However, as the value of the railway as an industrial artery increased, a call arose for revising the gauge so that the efficiency and high speed possible with the wider gauge could be realized. In general, railway engineers and bureaucrats advocated the wider gauge. As with the Yawata Ironworks, the formal English name of Imperial Government Railway expressed Japan's desire, as a late comer, to catch up with the forerunners and take its place among them.

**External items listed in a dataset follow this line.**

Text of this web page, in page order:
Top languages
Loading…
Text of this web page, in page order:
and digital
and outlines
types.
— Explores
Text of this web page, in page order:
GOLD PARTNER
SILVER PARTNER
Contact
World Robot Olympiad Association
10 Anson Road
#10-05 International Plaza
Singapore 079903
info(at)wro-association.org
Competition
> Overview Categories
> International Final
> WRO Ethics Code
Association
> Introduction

Because a change of gauge included the improvement of tunnels and bridges, it was advantageous to start the conversion as early as possible. Changing the gauge after completion of the network would be impossible because of the greater difficulties and financial burdens this would generate.40

On the other hand, there were those concerned with the role of the railway in local development who rejected this technology-first attitude. They maintained concern ought to be over an extension of absolute mileage rather than technological quality. Railway policy thus became a political issue: change over to the international standard with an eye to technological independence or give priority to development, in other words, vertical or horizontal expansion of technology.

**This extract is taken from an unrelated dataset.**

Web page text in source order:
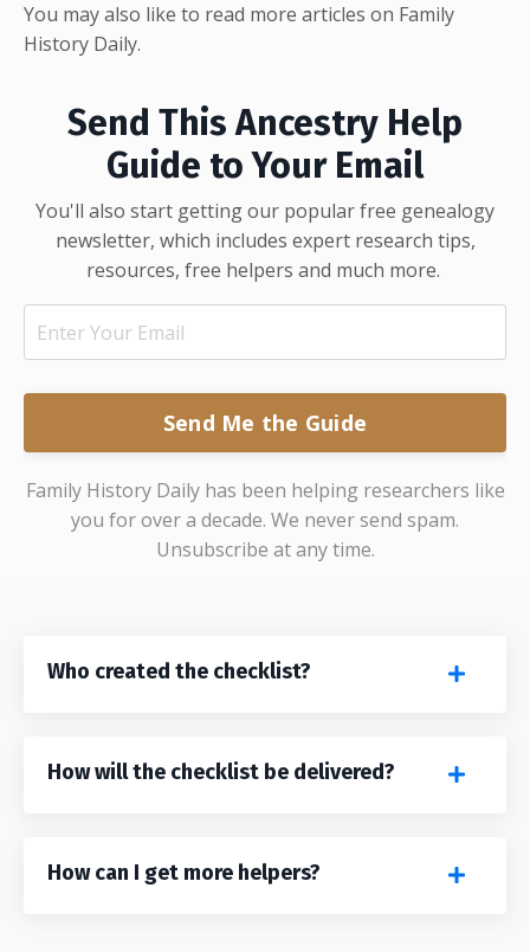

In the 1910s, in parallel with the development of party politics, the matter of the railway became a serious election campaign issue - that is, a rallying point for mobilizing local interests - among the political parties. One result was the construction of the "hooded crane" of the Ofunato Line (Iwate Prefecture), a U-shaped line that was three times longer than the shortest possible route promoted for the interests of their constituents by powerful Diet members. Similar political decisions were repeated after World War II, which constituted one reason for the overall decline of the Japanese National Railway.

Regarding railway technology, the role played by the military at the initial stage of the opening of the railways should not be overlooked. When the decision was made to establish the railway, it was complicated by diplomatic issues, and the new government's financial basis, burdened by the debts inherited from the former government, was weak. The Emperor, although the sovereign, did not have the imperial military forces under his direct control and was guarded by soldiers provided by the powerful anti-Tokugawa clans. Under such circumstances, a few leading figures of the Meiji Restoration, such as Saigo Takamori (1827-1877), insisted that the railways were the "way to financial ruin" and that it was more essential to organize the nation's armed forces.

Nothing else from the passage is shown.